I would also like to mention something that I forgot to include previously: as was seen in --DM-12929--, singleFrameDriver failed for 32 visits and ccds:
Cosmos: {'visit': 11698, 'ccd': 68}, {'visit': 278, 'ccd': 95}, {'visit': 280, 'ccd': 61},{'visit': 280, 'ccd': 69}, {'visit': 280, 'ccd': 103}, {'visit': 284, 'ccd': 61}, {'visit': 278, 'ccd': 95}, {'visit': 17934, 'ccd': 1}, {'visit': 28376, 'ccd': 69}, {'visit': 28382, 'ccd': 101}, {'visit': 28396, 'ccd': 102}, {'visit': 28398, 'ccd': 95}, {'visit': 28398, 'ccd': 101}, {'visit': 28400, 'ccd': 53}, {'visit': 28400, 'ccd': 61}, {'visit': 28400, 'ccd': 95}, {'visit': 28400, 'ccd': 101}, {'visit': 28400, 'ccd': 100}, {'visit': 17934, 'ccd': 1}, {'visit': 23596, 'ccd': 6}
Wide: {'visit': 9868, 'ccd': 76}, {'visit': 11582, 'ccd': 76}, {'visit': 7344, 'ccd': 67}, {'visit': 19468, 'ccd': 69}, {'visit': 6478, 'ccd': 99}, {'visit': 6528, 'ccd': 24}, {'visit': 6528, 'ccd': 67}, {'visit': 6528, 'ccd': 59}, {'visit': 9708, 'ccd': 99}, {'visit': 9736, 'ccd': 67}, {'visit': 17738, 'ccd': 69}, {'visit': 17750, 'ccd': 58}
Of the types of fatal errors:
- 5 failed with "RuntimeError: No matches to use for photocal"

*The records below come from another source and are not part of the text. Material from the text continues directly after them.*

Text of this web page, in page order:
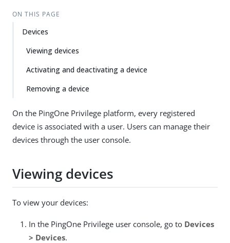
ON THIS PAGE
Devices
Viewing devices
Activating and deactivating a device
Removing a device
On the PingOne Privilege platform, every registered
device is associated with a user. Users can manage their
devices through the user console.
Viewing devices
To view your devices:
In the PingOne Privilege user console, go to Devices
> Devices.
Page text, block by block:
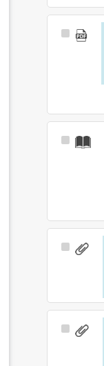
Select
Select
Select
Select
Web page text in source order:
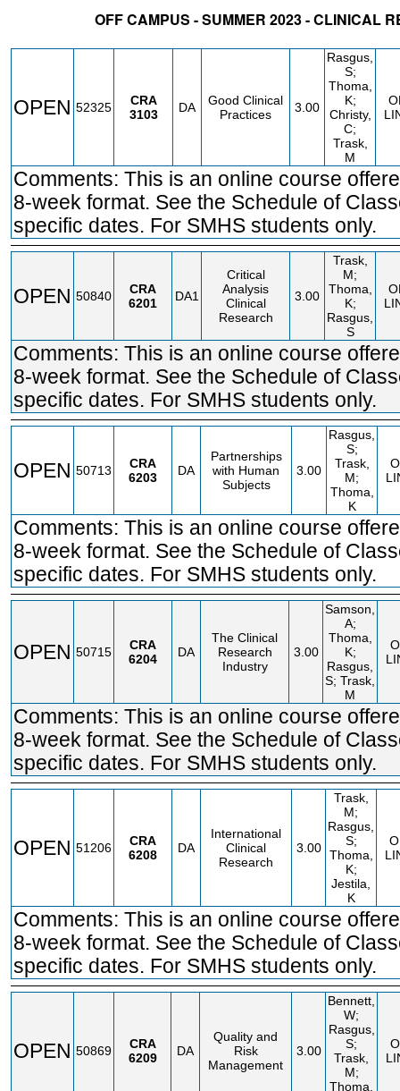
OFF CAMPUS - SUMMER 2023 - CLINICAL
OPEN 52325
CRA
3103
DA
Good Clinical
Practices
3.00
Rasgus,
S;
Thoma,
K;
Christy,
C;
Trask,
M
Comments: This is an online course
8-week format. See the Schedule of
specific dates. For SMHS students only.
OPEN 50840
CRA
6201
DA1
Critical
Analysis
Clinical
Research
3.00
Trask,
M;
Thoma,
K;
Rasgus,
S
Comments: This is an online course
8-week format. See the Schedule of
specific dates. For SMHS students only.
OPEN 50713
CRA
6203
DA
Partnerships
with Human
Subjects
3.00
Rasgus,
S;
Trask,
M;
Thoma,
K
Comments: This is an online course
8-week format. See the Schedule of
specific dates. For SMHS students only.
OPEN 50715
CRA
6204
DA
The Clinical
Research
Industry
3.00
Samson,
A;
Thoma,
K;
Rasgus,
S; Trask,
M
Comments: This is an online course
8-week format. See the Schedule of
specific dates. For SMHS students only.
OPEN 51206
CRA
6208
DA
International
Clinical
Research
3.00
Trask,
M;
Rasgus,
S;
Thoma,
K;
Jestila,
K
Comments: This is an online course
8-week format. See the Schedule of
specific dates. For SMHS students only.
OPEN 50869
CRA
6209
DA
Quality and
Risk
Management
3.00
Bennett,
W;
Rasgus,
S;
Trask,
M;
Thoma,

- 18 failed with " InvalidParameterError:
File "src/PsfexPsf.cc", line 221, in virtual std::shared_ptr<lsst::afw::image::Image<double> > lsst::meas::extensions::psfex::PsfexPsf::_doComputeImage(const Point2D&, const lsst::afw::image::Color&, const Point2D&) const
Only spatial variation (ndim == 2) is supported; saw 0 {0}"
- 4 failed with "RuntimeError: Unable to match sources"

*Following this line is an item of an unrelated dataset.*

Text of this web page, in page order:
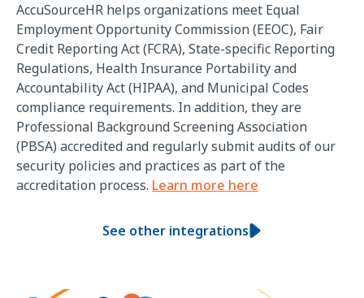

- 4 failed with "RuntimeError: No objects passed our cuts for consideration as psf stars"
- 1 failed with "FitsError:
File "src/fits.cc", line 841, in std::size_t lsst::afw::fits::Fits::addRows(std::size_t)
cfitsio error (/datasets/hsc/repo/rerun/private/thrush/RE/00991/HSC-Y/output/SRC-0006528-059.fitsy1hrihd5): error writing to FITS file (106) : Adding 724 rows to binary table"

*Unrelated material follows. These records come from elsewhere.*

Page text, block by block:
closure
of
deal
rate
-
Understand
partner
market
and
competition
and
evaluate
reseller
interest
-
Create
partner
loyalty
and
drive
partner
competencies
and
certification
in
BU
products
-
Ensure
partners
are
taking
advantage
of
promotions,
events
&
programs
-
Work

Can you please also add to the tables the slurm job IDs, the number of nodes or node-hours, and information about mosaic jobs?
In /project/hsc_rc/w_2017_52/
DM-12982/logs/ please separate logs of successful runs that scientists will want to look at, and logs of failed attempts that others don't need to worry about.A soft link /datasets/hsc/repo/rerun/RC was set up so you don't have to copy data by hand unless you want to.